Questions abounded and much was unknown about what lay ahead. The plan was for a single European currency. We knew the UK wouldn’t be a part of that. But what of all these new European rules and regulations? In the infancy of the internet, when few people had access to the web, we launched a weekly feature imaginatively called the Euro News Euro Advice Line (we tried to say Euro as much as we could).

Much of the conversation in the media at that time was about European identity and what it means to be European versus being British, often neatly summed up at the time by blue passport (British) vs burgundy (EU) passport debates.

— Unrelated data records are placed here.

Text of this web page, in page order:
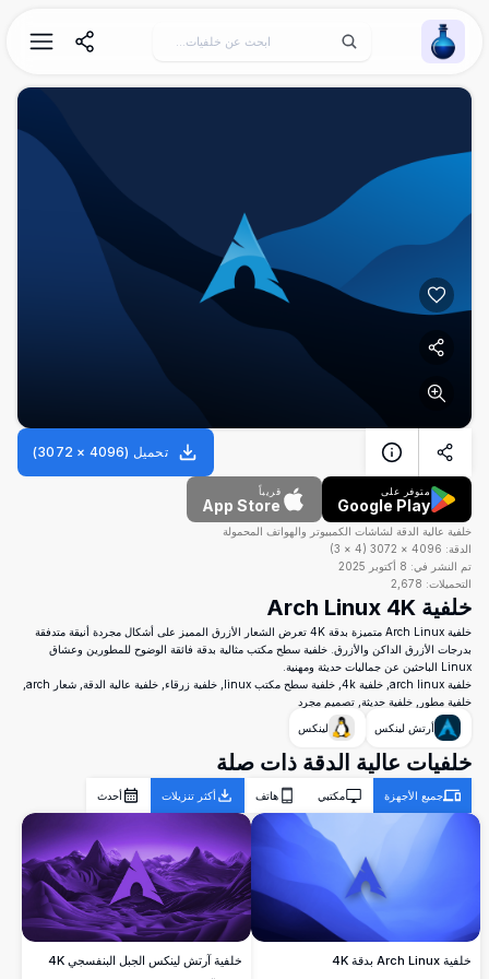
Wallpaper Alchemy
تحميل (
4096
×
3072
)
متوفر على
Google Play
قريباً
App Store
خلفية عالية الدقة لشاشات الكمبيوتر والهواتف المحمولة
الدقة: 4096
×
3072
(
4
×
3
)
تم النشر في: 8 أكتوبر 2025
التحميلات: 2,678
خلفية Arch Linux 4K
خلفية Arch Linux متميزة بدقة 4K تعرض الشعار الأزرق المميز على أشكال مجردة أنيقة متدفقة
بدرجات الأزرق الداكن والأزرق. خلفية سطح مكتب مثالية بدقة فائقة الوضوح للمطورين وعشاق
Linux الباحثين عن جماليات حديثة ومهنية.
خلفية مطور, خلفية حديثة, تصميم مجرد
أرتش لينكس
لينكس
خلفيات عالية الدقة ذات صلة
جميع الأجهزة مكتبي هاتف أكثر تنزيلات أحدث
خلفية Arch Linux بدقة 4K خلفية آرتش لينكس الجبل البنفسجي 4K
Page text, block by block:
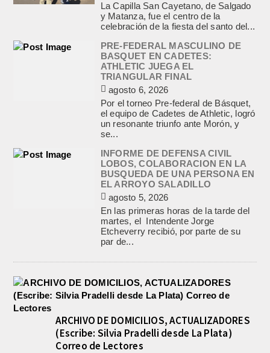
La Capilla San Cayetano, de Salgado
y Matanza, fue el centro de la
celebración de la fiesta del santo del...
PRE-FEDERAL MASCULINO DE
BASQUET EN CADETES:
ATHLETIC JUEGA EL
TRIANGULAR FINAL
agosto 6, 2026
Por el torneo Pre-federal de Básquet,
el equipo de Cadetes de Athletic, logró
un resonante triunfo ante Morón, y
se...
INFORME DE DEFENSA CIVIL
LOBOS, COLABORACION EN LA
BUSQUEDA DE UNA PERSONA EN
EL ARROYO SALADILLO
agosto 5, 2026
En las primeras horas de la tarde del
martes, el Intendente Jorge
Etcheverry recibió, por parte de su
par de...
ARCHIVO DE DOMICILIOS, ACTUALIZADORES
(Escribe: Silvia Pradelli desde La Plata)
Correo de Lectores
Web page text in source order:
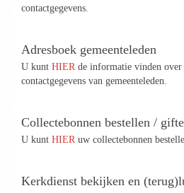
contactgegevens.
Adresboek gemeenteleden
U kunt HIER de informatie vinden over
contactgegevens van gemeenteleden.
Collectebonnen bestellen /
U kunt HIER uw collectebonnen
Kerkdienst bekijken en
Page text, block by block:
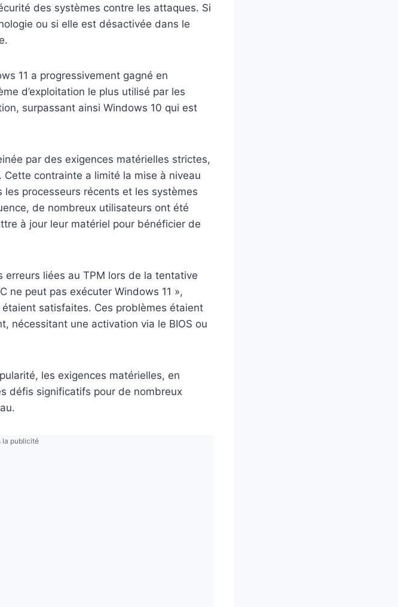
des systèmes contre les attaques. Si
ou si elle est désactivée dans le
11 a progressivement gagné en
d’exploitation le plus utilisé par les
surpassant ainsi Windows 10 qui est
par des exigences matérielles strictes,
Cette contrainte a limité la mise à niveau
processeurs récents et les systèmes
de nombreux utilisateurs ont été
à jour leur matériel pour bénéficier de
liées au TPM lors de la tentative
ne peut pas exécuter Windows 11 »,
satisfaites. Ces problèmes étaient
nécessitant une activation via le BIOS ou
les exigences matérielles, en
défis significatifs pour de nombreux
la publicité
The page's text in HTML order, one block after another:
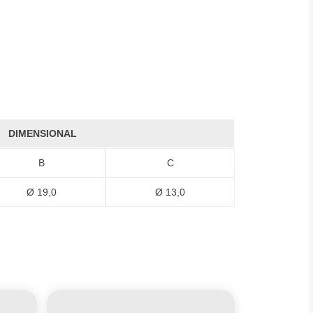
DIMENSIONAL
B C
Ø 19,0 Ø 13,0
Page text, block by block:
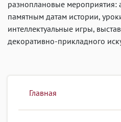
разноплановые мероприятия:
памятным датам истории,
интеллектуальные игры,
декоративно-прикладного
Главная
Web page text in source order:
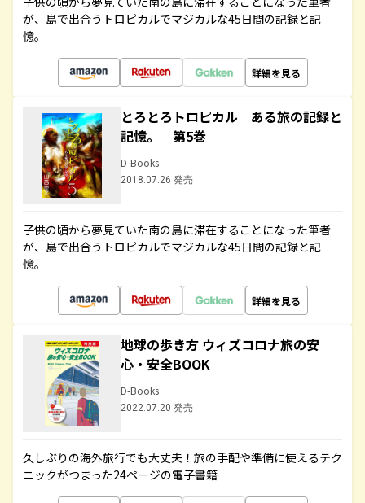
が、島で出合うトロピカルでマジカルな45日間の記録と記
憶。
詳細を見る
とろとろトロピカル ある旅の記録と
記憶。 第5巻
D-Books
2018.07.26 発売
子供の頃から夢見ていた南の島に滞在することになった筆者
が、島で出合うトロピカルでマジカルな45日間の記録と記
憶。
詳細を見る
地球の歩き方 ウィズコロナ旅の安
心・安全BOOK
D-Books
2022.07.20 発売
久しぶりの海外旅行でも大丈夫！旅の手配や準備に使えるテク
ニックがつまった24ページの電子書籍
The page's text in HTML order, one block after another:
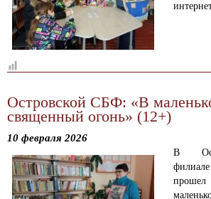
Островской СБФ: «В
священный огонь» (12+)
10 февраля 2026
В
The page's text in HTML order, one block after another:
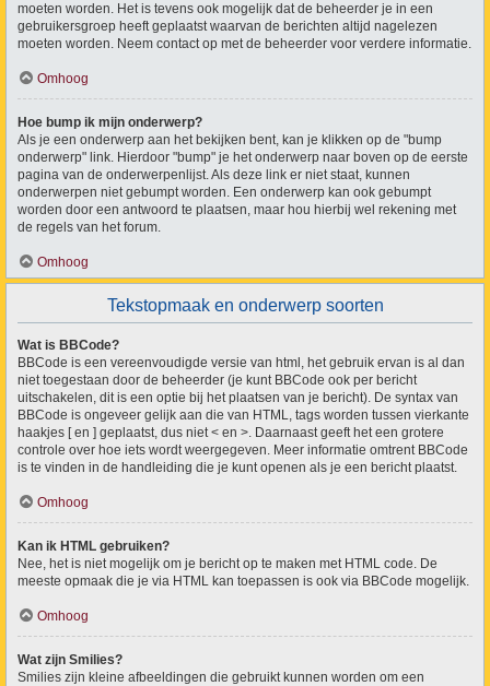
moeten worden. Het is tevens ook mogelijk dat de beheerder je in een
gebruikersgroep heeft geplaatst waarvan de berichten altijd nagelezen
moeten worden. Neem contact op met de beheerder voor verdere informatie.
Omhoog
Hoe bump ik mijn onderwerp?
Als je een onderwerp aan het bekijken bent, kan je klikken op de "bump
onderwerp" link. Hierdoor "bump" je het onderwerp naar boven op de eerste
pagina van de onderwerpenlijst. Als deze link er niet staat, kunnen
onderwerpen niet gebumpt worden. Een onderwerp kan ook gebumpt
worden door een antwoord te plaatsen, maar hou hierbij wel rekening met
de regels van het forum.
Omhoog
Tekstopmaak en onderwerp soorten
Wat is BBCode?
BBCode is een vereenvoudigde versie van html, het gebruik ervan is al dan
niet toegestaan door de beheerder (je kunt BBCode ook per bericht
uitschakelen, dit is een optie bij het plaatsen van je bericht). De syntax van
BBCode is ongeveer gelijk aan die van HTML, tags worden tussen vierkante
haakjes [ en ] geplaatst, dus niet < en >. Daarnaast geeft het een grotere
controle over hoe iets wordt weergegeven. Meer informatie omtrent BBCode
is te vinden in de handleiding die je kunt openen als je een bericht plaatst.
Omhoog
Kan ik HTML gebruiken?
Nee, het is niet mogelijk om je bericht op te maken met HTML code. De
meeste opmaak die je via HTML kan toepassen is ook via BBCode mogelijk.
Omhoog
Wat zijn Smilies?
Smilies zijn kleine afbeeldingen die gebruikt kunnen worden om een

But our callers were more interested in practical matters, such as how many bottles of wine they could bring in from France (as much as they wanted as long as they intended to drink it themselves), whether they would need to show a passport when traveling between France and Spain (no), or whether they could up sticks and move to Italy (yes).

While politicians and the popular press railed against EU legislation regarding the curvature of bananas or the size of kumquats, our audience seemed more concerned with practical matters about how they could make the most of the European experience. The need for our radio show seemed keenly felt.

I co-authored a guide that was sent to all BBC news producers wittily titled “EU What?” It had handy hints like “Remember the European Court of Human Rights is not an EU institution.”

Even with closer integration Britain managed to hold onto some things it held dear. Milk and beer continued to be sold in imperial pints, distance was measured in miles, Britain didn’t join those countries in the Schengen community with passport-free borders for EU citizens. But then Britons found themselves buying Cheddar cheese in grams, petrol in litres, and plumbing services from Polish immigrants.

The events of the past 24 hours are more than about milk and beer and Polish plumbers. They are about identity and (in the years ahead) practical matters like the color of passports and imported wine.

In these uncertain times, it’s worth remembering that it was also complex and confusing 20 years ago. But this time, I am being asked a lot of questions to which I don’t have answers.

Suffice to say that a few years after Euro News got canceled, due to a lack of interest, Europe just got very interesting again.

Jonathan Dyer is managing editor of PRI's The World.